The table generated by the user through the CREATE TABLE command statement is automatically assigned to the puclic schema. Therefore, to find the table name according to the type inside the pg_tables, use pg_catalog.pg_tables. 

 

import psycopg2
conn = psycopg2.connect(dbname="hud", user="hud_admin", password="hud_pwd") 
cursor = conn.cursor() 

cursor.execute("""
    SELECT tablename 
      FROM pg_catalog.pg_tables 
     WHERE schemaname NOT IN ('pg_catalog', 'information_schema') 
     ORDER BY tablename; 
""")

table_names = fursor.fetchall() 
print(f"The number of table user created : {table_names}")

for table in table_names: 
    print(table)

 

1.3 Check types of column in tables

When we need to check the type of internal data for two or more tables identified by the public schema, we can use for loop to write efficient code. However, the second positional argument of the cursor.execute() method must be used because SQL injection problems occur to use string formatting.

 

However, if the table name is written as string data and entered, the Postgres engine does not recognize the table name written with double quotes.
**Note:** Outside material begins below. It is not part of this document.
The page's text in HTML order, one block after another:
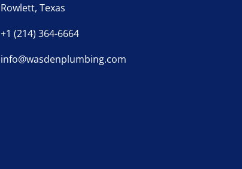
Rowlett, Texas
+1 (214) 364-6664
info@wasdenplumbing.com
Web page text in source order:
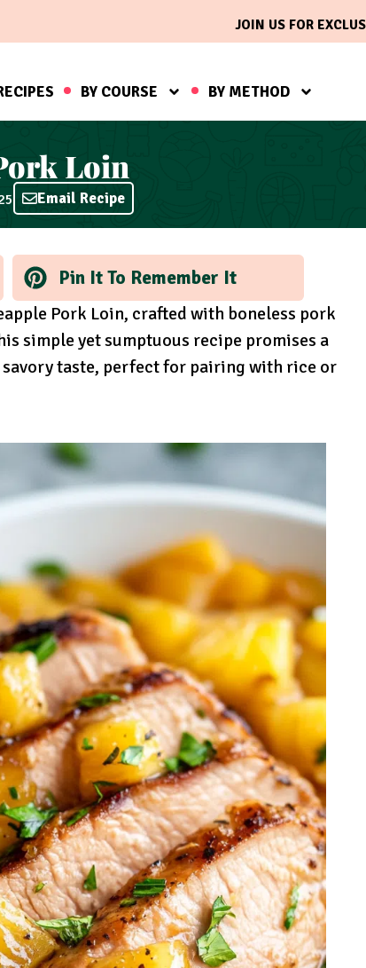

The AsIs module in psycopg2.extensions package converts data so that Postgres can recognize the input string as it is in table name.

 

# Get description of each table 
import psycopg2
conn = psycopg2.connect(dbname="hud", user="hud_user", password="hud_pwd") 
cursor = conn.cursor() 

from psycopg2.extensions import AsIs
col_descriptions = {} 

for table in table_names: 
    # We've done this in Optimizing data type in table section 
    cursor.execute("SELECT * FROM %s LIMIT 0;", (AsIs(table))
    col_description[table] = cursor.description

conn.close()

 

Since cursor.description returns the data type as type_code, it is necessary to switch to a human-readable typename. The pg_type of pg_catalog schema is a table that stores type_code:typename.

 

import psycopg2
conn = psycopg2.connect(dbname="hud", user="hud_admin", password="hud_pwd") 
cursor = conn.cursor() 

cursor.execute("SELECT oid, typename FROM pg_catalog.pg_type;") 
type_mappings = {int(oid) : typename for oid, typename in cursor.fetchall()}

 

2. Readable Descriptions

In summary, the Postgres database is divided into public, system catalog, and information schema, and each schema stores table about user-generated tables, system catalog information, and table information. The pg_table in the pg_catalog schema saves the table, pg_catalog.pg_type has information about the data type, and the cursor descriptions returns the data type of the entered table.

 

The workflow of making readable descriptions is as following :

 

  1. Extract the table name from inside the schema named 'public' and store it in table_names.
  2. Create col_descriptions that store the table name and type_code according to the table.
  3. Generates a type_mappings dictionary matched by type_code : typename.
  4. According to the table name, it has the main key of 'column' and 'number of rows', and inside the column key, it creates a list that stores the column name, type, and internal size in dictionary form.

 

import psycopg2
conn = psycopg2.connect(dbname="hud", user="hud_admin", password="hud_pwd") 
cursor = conn.cursor() 

# Find table in public schema 
cursor.execute("""
    SELECT tablename 
      FROM pg_catalog.pg_tables 
     WHERE schemaname NOT IN ('pg_catalog', 'information_schema') 
     ORDER BY tablename; 
""")
table_names = cursor.fetchall() 

# Make description dictionary store table as key 
from psycopg2.extensions import AsIs
col_description = {} 
for table in table_names: 
    cursor.execute("SELECT * FROM %s LIMIT 0;", (AsIs(table[0]),))
    col_description[table] = cursor.description
    
# Make type_code:typename mapping dictionary
cursor.execute("SELECT oid, typename FROM pg_catalog.pg_type;")
type_mappings = {int(oid) : typename for oid, typename in cursor.fetchall()}

# Make final readable description 
readable_description = {} 
for table in table_names: 
    cursor.execute("SELECT COUNT(*) FROM %s, (AsIs(table[0]),))
    readable_description[table] = {
        'columns' : [{
            'name' : col.name,
            'type' : type_mappings[col.type_code], 
            'internal_size' : col.internal_size
        } for col in col_description[table],
        'number_of_rows' : cursor.fetchone()[0]]
        
    }

 

3. Store result in JSON format

Metadata extracted from the Postgres database for the public table was stored in readable_description. A format in which data stored in a dictionary type is easily read is called a JSON format. The command to store dictionary as JSON format is the json.dumps() method, and the method to store JSON format as dictionary is the json.loads().

 

import json

json_description = json.dumps(readable_description, indent=4) 
print(json_description)